Prioritise the airway - even with a spinal injury - a casualty without a clear and open airway will not last long.
If the casualty is conscious allow them to adopt the most comfortable position for them; they will know what relives pain or eases breathing much better than you and they will not appreciate being forced into an uncomfortable position just because it 'looks right'.
Be pragmatic: Do the best you can based on the position they are found in and obstacles around them with as little movement as possible to avoid aggravating injuries. More often than not the Real World is not Text Book.
- Palermo P, Cattadori G, Bussotti M, Apostolo A, Contini M, Agostoni P. "Lateral decubitus position generates discomfort and worsens lung function in chronic heart failure." Chest. 2005 Sep;128(3):1511-6.
- Vance MV, Selden BS, Clark RF. "Optimal patient position for transport and initial management of toxic ingestions." Ann Emerg Med. 1992 Mar;21(3):243-6.
- Epstein JL. (2010) “What is the optimal position for a person in shock? Does elevating the legs improve outcome?” Worksheet for Evidence-Based Review of Science for Emergency Cardiac Care. http://circ.ahajournals.org/site/C2010/FA-1601A.pdf Accessed 8th November 2014
- Shunder-Tatzber S. (2010) “What is the optimal position for a person in shock?

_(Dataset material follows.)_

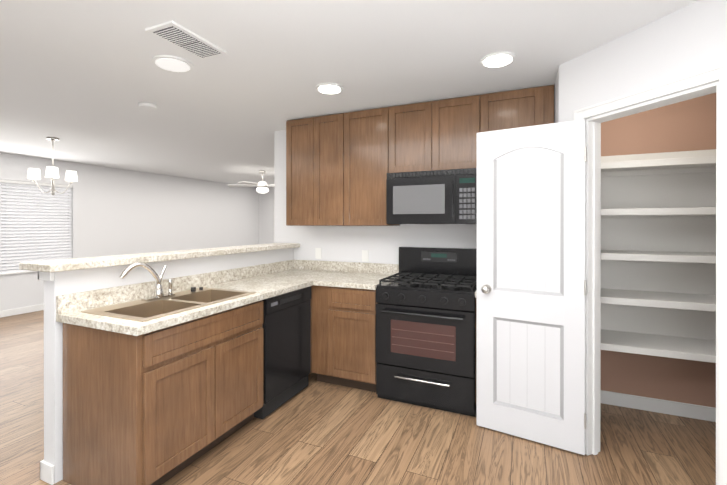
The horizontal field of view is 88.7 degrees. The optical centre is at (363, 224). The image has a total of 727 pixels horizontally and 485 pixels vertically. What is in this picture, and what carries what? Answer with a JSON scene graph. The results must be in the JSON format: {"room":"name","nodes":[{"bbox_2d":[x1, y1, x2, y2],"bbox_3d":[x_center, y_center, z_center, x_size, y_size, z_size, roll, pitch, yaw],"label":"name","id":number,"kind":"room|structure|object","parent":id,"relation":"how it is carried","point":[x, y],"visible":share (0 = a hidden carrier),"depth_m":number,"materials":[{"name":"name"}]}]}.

Does elevating the legs improve outcome?” Worksheet for Evidence-Based Review of Science for Emergency Cardiac Care. http://circ.ahajournals.org/site/C2010/FA-1601C.pdf Accessed 8th November 2015
- Simons FE (October 2009). "Anaphylaxis: Recent advances in assessment and treatment". J. Allergy Clin. Immunol. 124 (4): 625–36; quiz 637–8.
- Pumphrey RS. Fatal posture in anaphylactic shock. J Allergy Clin Immunol 2003;112(2):451-2.
- Soar J, Deakin CD, Nolan JP, Abbas G, Alfonzo A, Handley AJ, et al. European Resuscitation Council guidelines for resuscitation 2005. Section 7. Cardiac arrest in special circumstances. Resuscitation 2005;67 Suppl 1:S135-70.